[Task to carry out]:
Below are records; reproduce exactly the lines from the one that has "New Year Celebrations [10, 32, 114, 44]" through the one that has "Summer Season [10, 105, 83, 117]", ends included, and nothing more.

*** Opening Excerpted records ***

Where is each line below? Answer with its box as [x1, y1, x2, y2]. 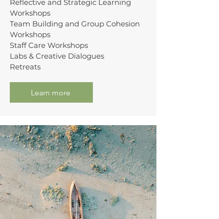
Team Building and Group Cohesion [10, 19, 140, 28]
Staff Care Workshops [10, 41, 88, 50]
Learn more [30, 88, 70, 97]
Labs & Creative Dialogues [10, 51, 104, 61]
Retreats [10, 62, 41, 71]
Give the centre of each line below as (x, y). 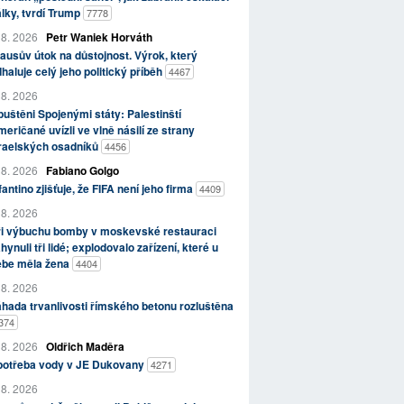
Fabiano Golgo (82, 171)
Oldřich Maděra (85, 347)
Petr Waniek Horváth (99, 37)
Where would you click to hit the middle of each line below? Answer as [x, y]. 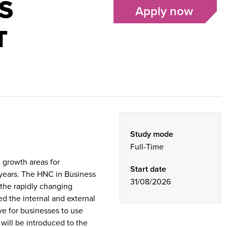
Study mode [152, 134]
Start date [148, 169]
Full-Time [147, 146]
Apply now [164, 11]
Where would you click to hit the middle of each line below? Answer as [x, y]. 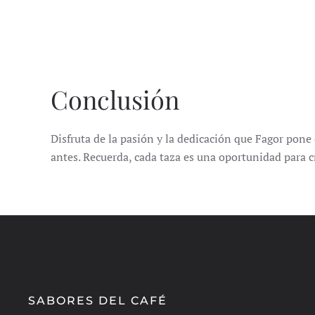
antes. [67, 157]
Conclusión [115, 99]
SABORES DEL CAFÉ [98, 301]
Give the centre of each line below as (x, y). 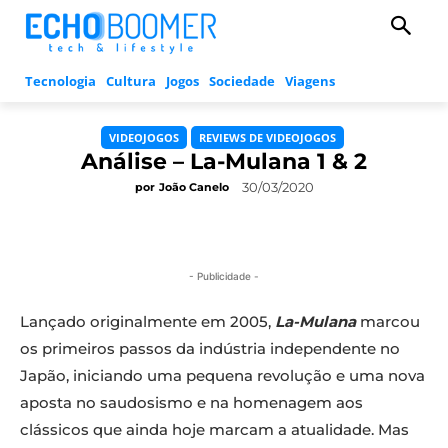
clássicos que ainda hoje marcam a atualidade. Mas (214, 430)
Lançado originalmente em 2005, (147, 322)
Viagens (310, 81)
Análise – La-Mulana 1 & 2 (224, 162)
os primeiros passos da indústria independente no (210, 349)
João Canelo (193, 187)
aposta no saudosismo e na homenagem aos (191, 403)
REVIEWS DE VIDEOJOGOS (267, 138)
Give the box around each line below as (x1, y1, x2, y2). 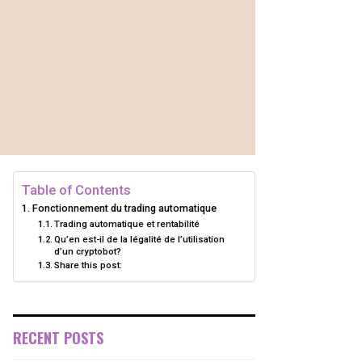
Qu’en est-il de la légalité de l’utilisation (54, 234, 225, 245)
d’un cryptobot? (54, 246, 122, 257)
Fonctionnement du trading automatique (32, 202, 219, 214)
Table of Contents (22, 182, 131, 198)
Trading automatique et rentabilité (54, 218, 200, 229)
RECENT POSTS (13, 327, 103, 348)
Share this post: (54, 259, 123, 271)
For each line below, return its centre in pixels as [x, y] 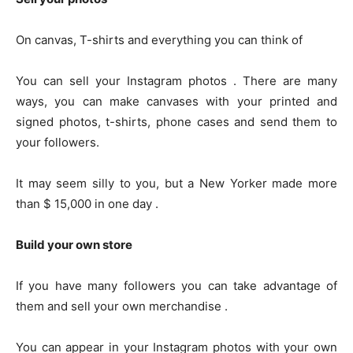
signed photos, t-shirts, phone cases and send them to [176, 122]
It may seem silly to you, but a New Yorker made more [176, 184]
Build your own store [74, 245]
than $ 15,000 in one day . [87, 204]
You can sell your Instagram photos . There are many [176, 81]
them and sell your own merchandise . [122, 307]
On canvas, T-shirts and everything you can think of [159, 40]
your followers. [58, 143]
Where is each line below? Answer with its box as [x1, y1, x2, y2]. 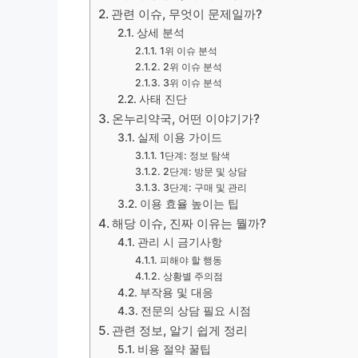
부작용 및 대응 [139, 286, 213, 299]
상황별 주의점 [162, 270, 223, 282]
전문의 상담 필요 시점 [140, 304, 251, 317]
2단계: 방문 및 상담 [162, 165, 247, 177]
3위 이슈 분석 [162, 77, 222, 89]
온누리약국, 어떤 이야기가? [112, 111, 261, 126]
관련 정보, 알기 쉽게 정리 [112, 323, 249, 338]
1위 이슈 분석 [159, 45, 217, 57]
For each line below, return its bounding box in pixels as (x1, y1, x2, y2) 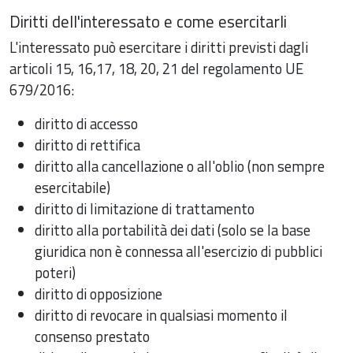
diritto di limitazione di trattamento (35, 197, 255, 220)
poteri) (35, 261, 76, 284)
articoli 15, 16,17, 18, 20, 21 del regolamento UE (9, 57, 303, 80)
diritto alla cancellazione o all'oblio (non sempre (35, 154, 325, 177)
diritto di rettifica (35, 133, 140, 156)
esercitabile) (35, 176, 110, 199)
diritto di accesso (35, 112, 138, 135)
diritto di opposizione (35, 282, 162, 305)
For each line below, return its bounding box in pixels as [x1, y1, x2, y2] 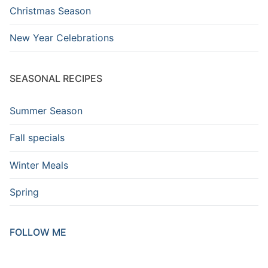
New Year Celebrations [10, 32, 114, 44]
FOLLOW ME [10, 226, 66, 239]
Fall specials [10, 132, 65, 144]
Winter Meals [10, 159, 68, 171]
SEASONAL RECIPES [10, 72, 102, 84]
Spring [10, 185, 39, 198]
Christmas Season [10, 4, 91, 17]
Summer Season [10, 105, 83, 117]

*** Closing Excerpted records ***
*** Opening Excerpted records ***

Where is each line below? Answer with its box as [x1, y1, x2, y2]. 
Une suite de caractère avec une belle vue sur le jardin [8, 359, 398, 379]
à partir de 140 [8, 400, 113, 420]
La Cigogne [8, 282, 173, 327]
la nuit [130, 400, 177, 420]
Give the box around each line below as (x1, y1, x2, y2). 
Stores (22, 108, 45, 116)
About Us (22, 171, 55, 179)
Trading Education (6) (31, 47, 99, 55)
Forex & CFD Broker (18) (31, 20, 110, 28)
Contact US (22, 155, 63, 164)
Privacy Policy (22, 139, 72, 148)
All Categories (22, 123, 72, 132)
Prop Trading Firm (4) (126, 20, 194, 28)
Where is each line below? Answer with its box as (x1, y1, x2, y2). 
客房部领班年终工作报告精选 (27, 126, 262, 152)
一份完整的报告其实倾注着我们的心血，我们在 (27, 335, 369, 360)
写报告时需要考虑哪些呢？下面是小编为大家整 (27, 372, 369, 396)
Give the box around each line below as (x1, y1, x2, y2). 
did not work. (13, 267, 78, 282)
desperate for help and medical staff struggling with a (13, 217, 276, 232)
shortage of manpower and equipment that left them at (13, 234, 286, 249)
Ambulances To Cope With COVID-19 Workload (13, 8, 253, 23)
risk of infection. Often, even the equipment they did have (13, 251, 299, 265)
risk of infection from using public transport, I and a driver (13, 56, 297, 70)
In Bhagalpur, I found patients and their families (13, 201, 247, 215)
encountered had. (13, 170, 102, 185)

*** Closing Excerpted records ***

[Answer space]:
New Year Celebrations [10, 32, 114, 44]
FOLLOW ME [10, 226, 66, 239]
Fall specials [10, 132, 65, 144]
Winter Meals [10, 159, 68, 171]
SEASONAL RECIPES [10, 72, 102, 84]
Spring [10, 185, 39, 198]
Christmas Season [10, 4, 91, 17]
Summer Season [10, 105, 83, 117]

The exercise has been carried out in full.